A juíza Shirley Aparecida de Souza Lobo Escobar, da 37ª Vara do Trabalho de São Paulo, julgou improcedente a ação civil pública que pedia o reconhecimento de vínculo empregatício entre o iFood e os entregadores que usam a plataforma, não reconhecendo o vínculo empregatício entre entregadores e o iFood. (veja a íntegra da decisão)
A discussão sobre do vínculo empregatício entre os usuários e essas plataformas é dos mais relevantes atualmente, dado que milhares de pessoas encontraram nelas a única forma de sobreviver numa economia em crise. No caso, a juíza da 37ª Vara do Trabalho de São Paulo julgou que os requisitos para caracterização de vínculo empregatício entre o iFood e os entregadores da plataforma eram inexistentes. Nesse sentido, afirmou que “as peculiaridades da forma de organização do trabalho que, de fato, é inovadora e somente possível por intermédio da tecnologia” e entendeu que os entregadores possuíam o “meio de produção”. Isto, por si, já inviabilizaria o vínculo entre empregado e empregador no entendimento da juíza. Na mesma dinâmica, destacou que “restou demonstrado que o trabalhador se coloca à disposição para trabalhar no dia que escolher trabalhar, iniciando e terminando a jornada no momento que decidir, escolhendo a entrega que quer fazer e escolhendo para qual aplicativo vai fazer, uma vez que pode se colocar à disposição, ao mesmo tempo, para quantos aplicativos desejar”.
Para a sócia da BRG Advogados Adriana Barros, responsável pela área de Direito do Trabalho, a sentença foi “coerente com as novas modalidades de trabalho que imperam na economia atual e pode representar uma salutar mudança na Justiça do Trabalho”.
No entanto, Justiça do Trabalho de São Paulo apresenta jurisprudência distinta e contrastante sobre o assunto. Em dezembro de 2019, a juíza Lávia Lacerda Menendez, da 8ª Vara do Trabalho de São Paulo, julgou que existia, sim, vínculo empregatício entre os entregadores da Loggi e a empresa.

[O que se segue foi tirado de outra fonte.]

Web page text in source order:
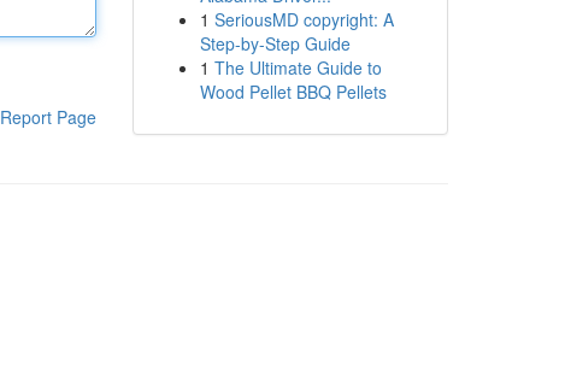
Report Page
1 SeriousMD copyright: A
Step-by-Step Guide
1 The Ultimate Guide to
Wood Pellet BBQ Pellets
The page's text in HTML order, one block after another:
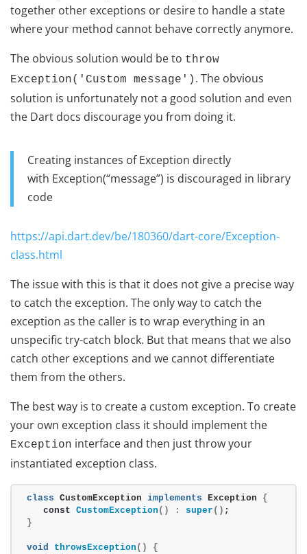
together other exceptions or desire to handle a state
where your method cannot behave correctly anymore.
The obvious solution would be to throw
Exception('Custom message') . The obvious
solution is unfortunately not a good solution and even
the Dart docs discourage you from doing it.
Creating instances of Exception directly
with Exception(“message”) is discouraged in library
code
https://api.dart.dev/be/180360/dart-core/Exception-
class.html
The issue with this is that it does not give a precise way
to catch the exception. The only way to catch the
exception as the caller is to wrap everything in an
unspecific try-catch block. But that means that we also
catch other exceptions and we cannot differentiate
them from the others.
The best way is to create a custom exception. To create
your own exception class it should implement the
Exception interface and then just throw your
instantiated exception class.
class CustomException implements Exception {
   const
CustomException () : super () ;
}
void throwsException ()
{
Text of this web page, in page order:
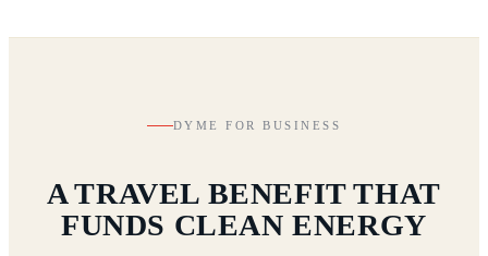
DYME FOR BUSINESS
A TRAVEL BENEFIT THAT
FUNDS CLEAN ENERGY
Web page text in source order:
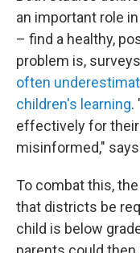
an important role
– find a healthy,
problem is,
often
children's learning.
effectively for
misinformed,"
To combat this,
that districts be
child is below
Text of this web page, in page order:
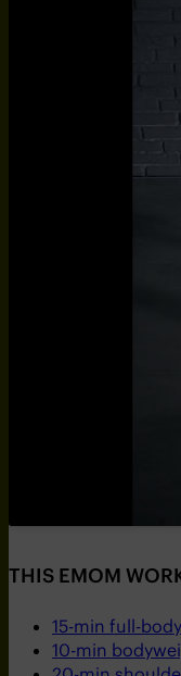
THIS EMOM
15-min full-
10-min
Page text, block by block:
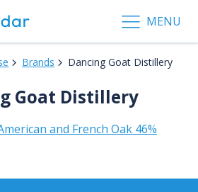
MENU
Brands Dancing Goat Distillery
Goat Distillery
and French Oak 46%
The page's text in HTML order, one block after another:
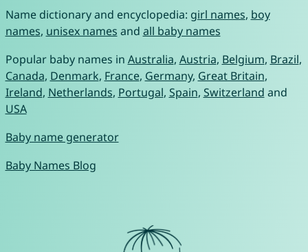
Name dictionary and encyclopedia: girl names, boy
names, unisex names and all baby names
Popular baby names in Australia, Austria, Belgium, Brazil,
Canada, Denmark, France, Germany, Great Britain,
Ireland, Netherlands, Portugal, Spain, Switzerland and
USA
Baby name generator
Baby Names Blog
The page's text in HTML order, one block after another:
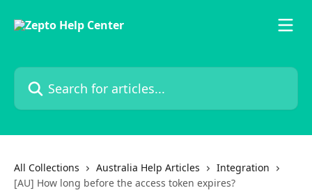
Search for articles...
All Collections Australia Help Articles
Integration
[AU] How long before the access token expires?
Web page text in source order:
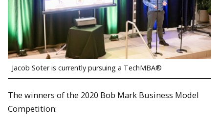
Jacob Soter is currently pursuing a TechMBA®
The winners of the 2020 Bob Mark Business Model
Competition:
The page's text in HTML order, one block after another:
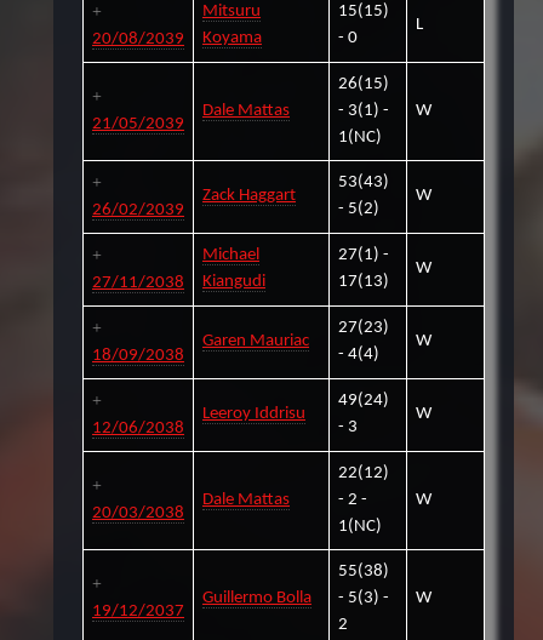
20/08/2039
Mitsuru
Koyama
15(15)
- 0
L
21/05/2039
Dale Mattas
26(15)
- 3(1) -
1(NC)
W
26/02/2039
Zack Haggart
53(43)
- 5(2)
W
27/11/2038
Michael
Kiangudi
27(1) -
17(13)
W
18/09/2038
Garen Mauriac
27(23)
- 4(4)
W
12/06/2038
Leeroy Iddrisu
49(24)
- 3
W
20/03/2038
Dale Mattas
22(12)
- 2 -
1(NC)
W
19/12/2037
Guillermo Bolla
55(38)
- 5(3) -
2
W
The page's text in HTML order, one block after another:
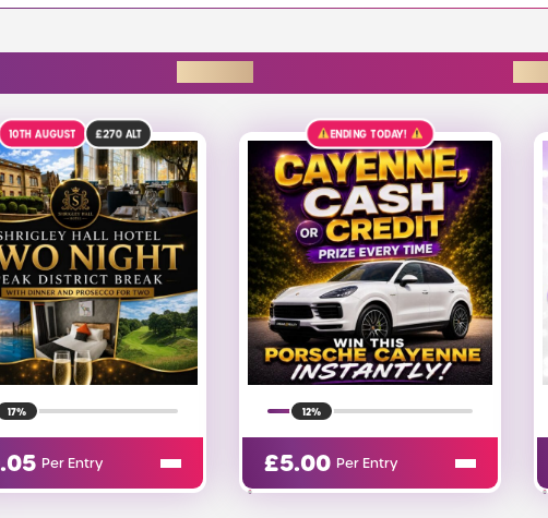
ENDING TODAY!
12%
£5.00 Per Entry
DRAW TOMORROW £1.4KALT
29%
£0.01 Per Entry
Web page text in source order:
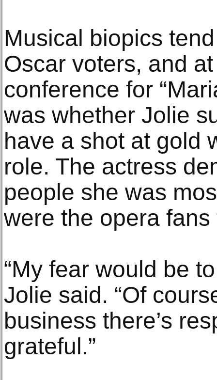
Musical biopics
Oscar voters, and
conference for
was whether Jolie
have a shot at gold
role. The actress
people she was
were the opera
“My fear would be
Jolie said. “Of
business there’s
grateful.”
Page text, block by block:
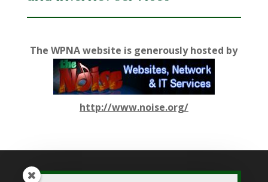
The WPNA website is generously hosted by
http://www.noise.org/
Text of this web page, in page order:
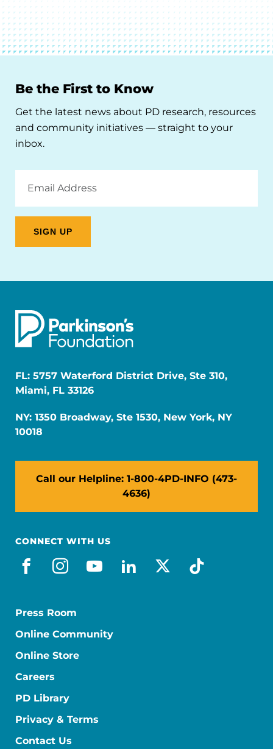
Be the First to Know
Get the latest news about PD research, resources
and community initiatives — straight to your
inbox.
Address
FL: 5757 Waterford District Drive, Ste 310,
Miami, FL 33126
NY: 1350 Broadway, Ste 1530, New York, NY
10018
Call our Helpline: 1-800-4PD-INFO (473-
4636)
CONNECT WITH US
facebook
instagram
youtube
linkedin
x-socialtiktok
Press Room
Online Community
Online Store
Careers
PD Library
Privacy & Terms
Contact Us
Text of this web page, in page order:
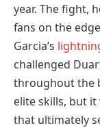
year. The fight,
fans on the
Garcia’s
challenged
throughout the
elite skills, but it
that ultimately
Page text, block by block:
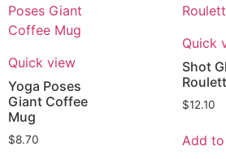
Quick view
Yoga Poses
Giant Coffee
Mug
$8.70
Quick
Shot
$12.10
Add
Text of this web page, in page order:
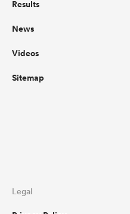
Results
News
Videos
Sitemap
Legal
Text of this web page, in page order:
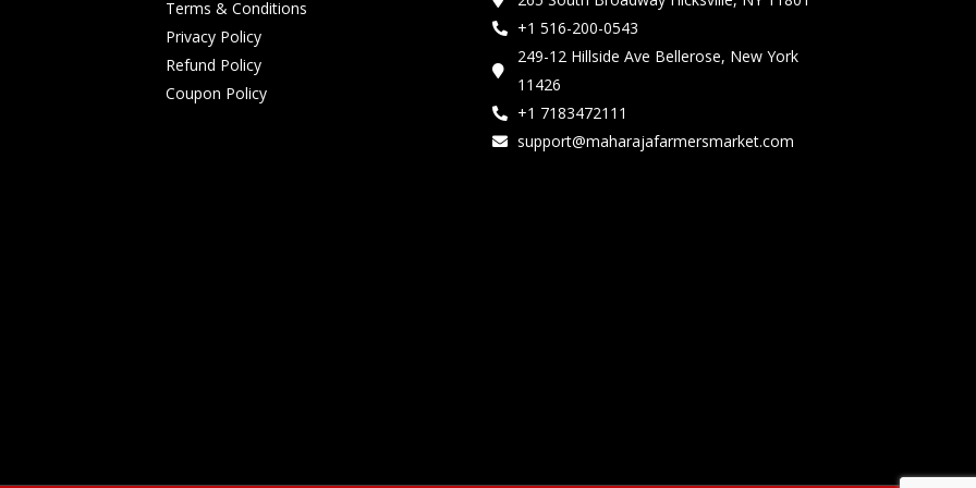
Terms & Conditions
Privacy Policy
Refund Policy
Coupon Policy
+1 516-200-0543
249-12 Hillside Ave Bellerose, New York
11426
+1 7183472111
support@maharajafarmersmarket.com
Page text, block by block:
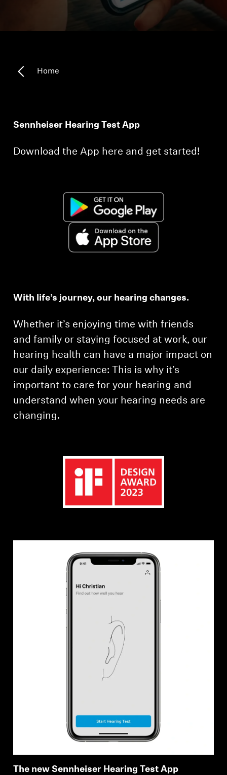
Sound Space
SupportHome
Sennheiser Hearing Test App
Download the App here and get started!
With life’s journey, our hearing changes.
Whether it’s enjoying time with friends
and family or staying focused at work, our
hearing health can have a major impact on
our daily experience: This is why it’s
important to care for your hearing and
understand when your hearing needs are
changing.
The new Sennheiser Hearing Test App
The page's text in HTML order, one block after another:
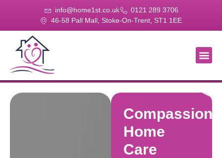
info@home1st.co.uk
0121 289 3706
46-58 Pall Mall, Stoke-On-Trent, ST1 1EE
Home
Care
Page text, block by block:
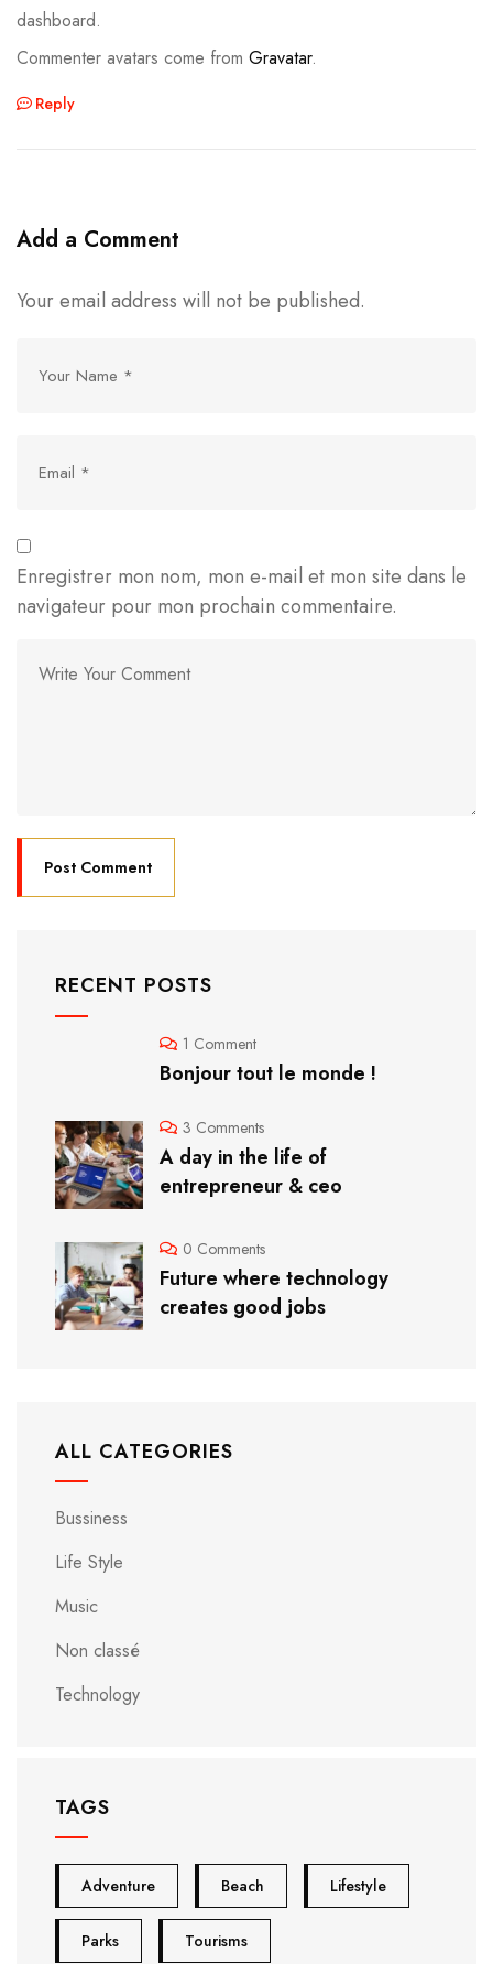
dashboard.
Commenter avatars come from Gravatar.
Reply
Add a Comment
Your email address will not be published.
Enregistrer mon nom, mon e-mail et mon site dans le
navigateur pour mon prochain commentaire.
RECENT POSTS
1 Comment
Bonjour tout le monde !
3 Comments
A day in the life of
entrepreneur & ceo
0 Comments
Future where technology
creates good jobs
ALL CATEGORIES
Bussiness
Life Style
Music
Non classé
Technology
TAGS
Adventure Beach Lifestyle
Parks Tourisms
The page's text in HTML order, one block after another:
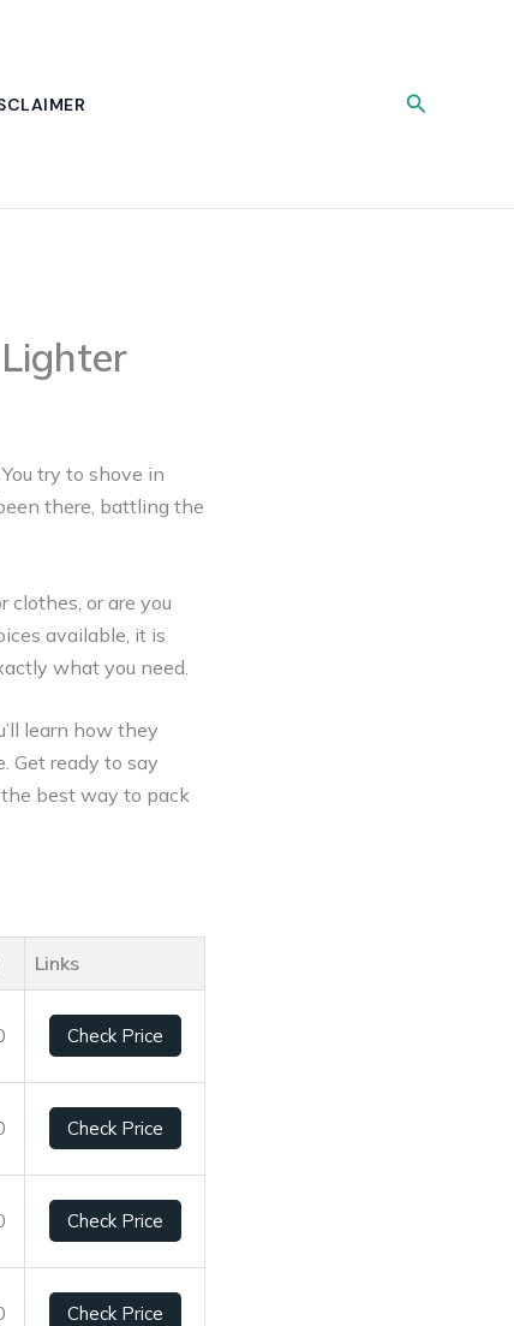
Search
try to shove in
there, battling the
clothes, or are you
available, it is
what you need.
learn how they
Get ready to say
the best way to pack
Links
Check Price
Check Price
Check Price
Check Price
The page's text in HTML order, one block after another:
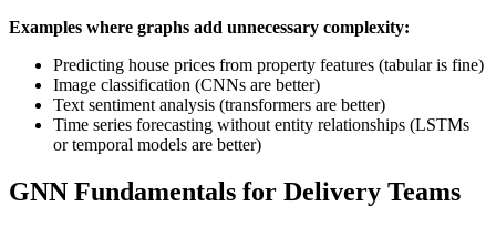
Examples where graphs add unnecessary complexity:
Predicting house prices from property features (tabular is fine)
Image classification (CNNs are better)
Text sentiment analysis (transformers are better)
Time series forecasting without entity relationships (LSTMs
or temporal models are better)
GNN Fundamentals for Delivery Teams
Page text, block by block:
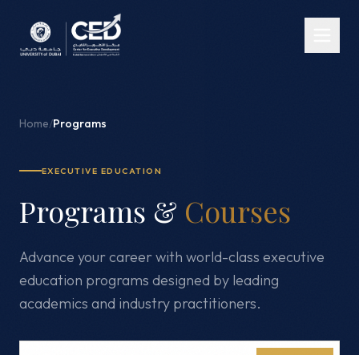
Home/Programs
EXECUTIVE EDUCATION
Programs & Courses
Advance your career with world-class executive
education programs designed by leading
academics and industry practitioners.
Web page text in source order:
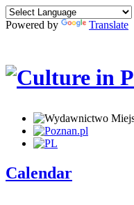
Powered by Translate
Calendar
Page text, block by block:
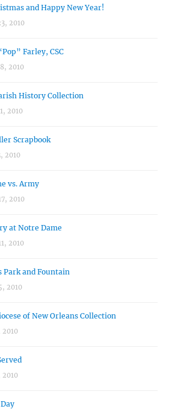
and Happy New Year!
2010
Farley, CSC
2010
History Collection
2010
Scrapbook
2010
vs. Army
2010
at Notre Dame
2010
Park and Fountain
2010
of New Orleans Collection
2010
2010
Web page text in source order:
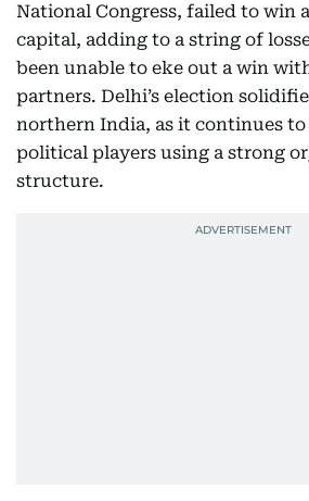
National Congress, failed to win
capital, adding to a string of
been unable to eke out a win
partners. Delhi’s election
northern India, as it continues to
political players using a strong
structure.
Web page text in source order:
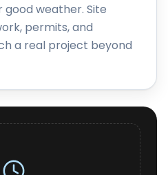
weather. Site
permits, and
a real project beyond
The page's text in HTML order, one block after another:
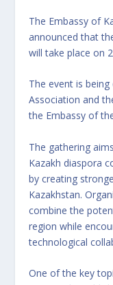
The Embassy of
announced that
will take place on
The event is being
Association and
the Embassy of
The gathering
Kazakh diaspora
by creating
Kazakhstan.
combine the
region while
technological
One of the key
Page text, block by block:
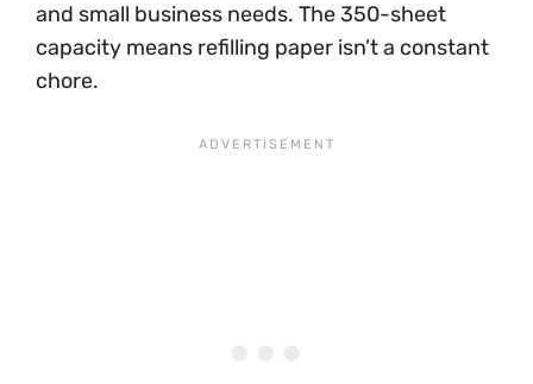
and small business needs. The 350-sheet
capacity means refilling paper isn’t a constant
chore.
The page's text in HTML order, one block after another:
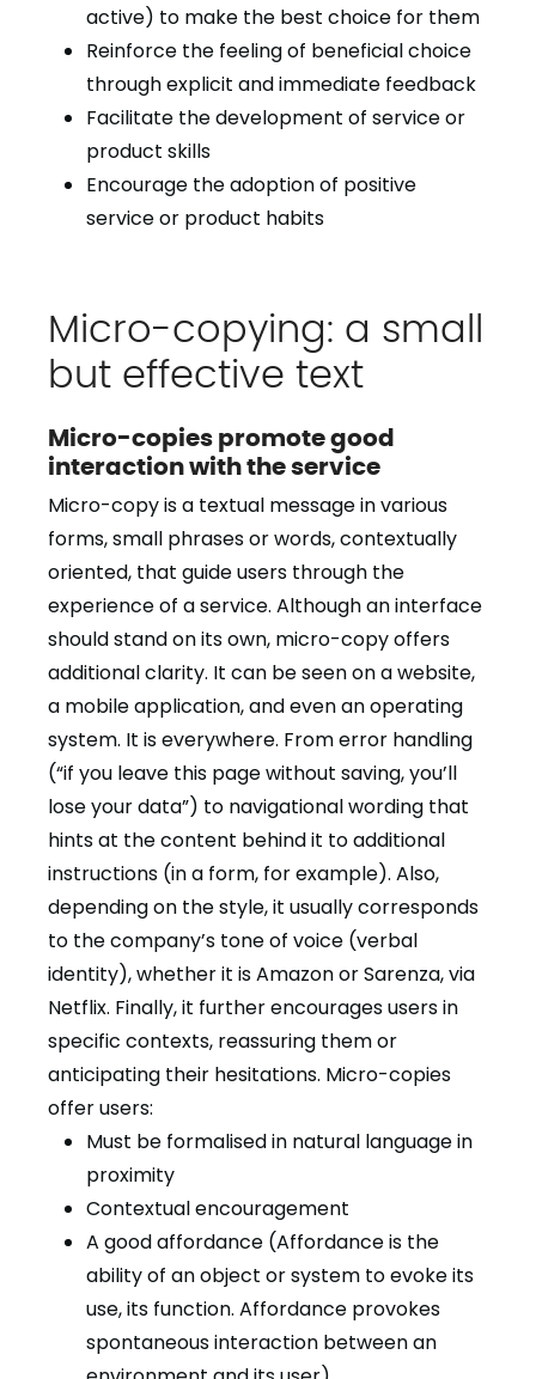
active) to make the best choice for them
Reinforce the feeling of beneficial choice
through explicit and immediate feedback
Facilitate the development of service or
product skills
Encourage the adoption of positive
service or product habits
Micro-copying: a small
but effective text
Micro-copies promote good
interaction with the service
Micro-copy is a textual message in various
forms, small phrases or words, contextually
oriented, that guide users through the
experience of a service. Although an interface
should stand on its own, micro-copy offers
additional clarity. It can be seen on a website,
a mobile application, and even an operating
system. It is everywhere. From error handling
(“if you leave this page without saving, you’ll
lose your data”) to navigational wording that
hints at the content behind it to additional
instructions (in a form, for example). Also,
depending on the style, it usually corresponds
to the company’s tone of voice (verbal
identity), whether it is Amazon or Sarenza, via
Netflix. Finally, it further encourages users in
specific contexts, reassuring them or
anticipating their hesitations. Micro-copies
offer users:
Must be formalised in natural language in
proximity
Contextual encouragement
A good affordance (Affordance is the
ability of an object or system to evoke its
use, its function. Affordance provokes
spontaneous interaction between an

A decisão de dezembro foi provocada por ação civil pública movida pelo Ministério Público do Trabalho e, além de determinar o reconhecimento de vínculo, também multou a empresa em R$ 30 milhões. No entendimento da juíza, ao contratar entregadores autônomos, a companhia “tirou direitos sociais mínimos” dos trabalhadores. A decisão foi suspensa no último dia 20 de dezembro pelo desembargador Sergio Pinto Martins, plantonista do Tribunal Regional do Trabalho (TRT-2).
A questão em torno do tema é tão global quanto a economia dos aplicativos. Em janeiro deste ano entrou em vigor uma lei na California que torna ilegal a economia informal (gig economy –ou economia do bico) no estado. A lei foi pensada, inicialmente, para regularizar a situação dos motoristas de aplicativo (Uber, Lyft, etc.). Contudo, acabou abarcando atividades de trabalhadores que atuam historicamente como freelancers, como jornalistas, escritores, fotógrafos, consultores, advogados, artistas e dançarinos. Tanto lá como aqui, o debate jurídico imposto pela economia dos aplicativos parece longe de acabar.
Para ilustrar, com o crescimento tímido da economia e o alto índice de desemprego, empresas como o iFood, Rappi, Uber e 99 se tornaram a principal fonte de renda de milhares de trabalhadores. Segundo dados da Pesquisa Nacional por Amostra de Domicílios (Pnad) do IBGE divulgada em dezembro do ano passado, o número de brasileiros que trabalha em veículos como os entregadores, motoristas de aplicativo, taxistas e motoristas e trocadores de ônibus, aumentou 29,2% em 2018 e chegou a 3,6 milhões.
Como afirmou a juíza ao citar o filósofo Heráclito — “Nada é permanente, exceto a mudança”.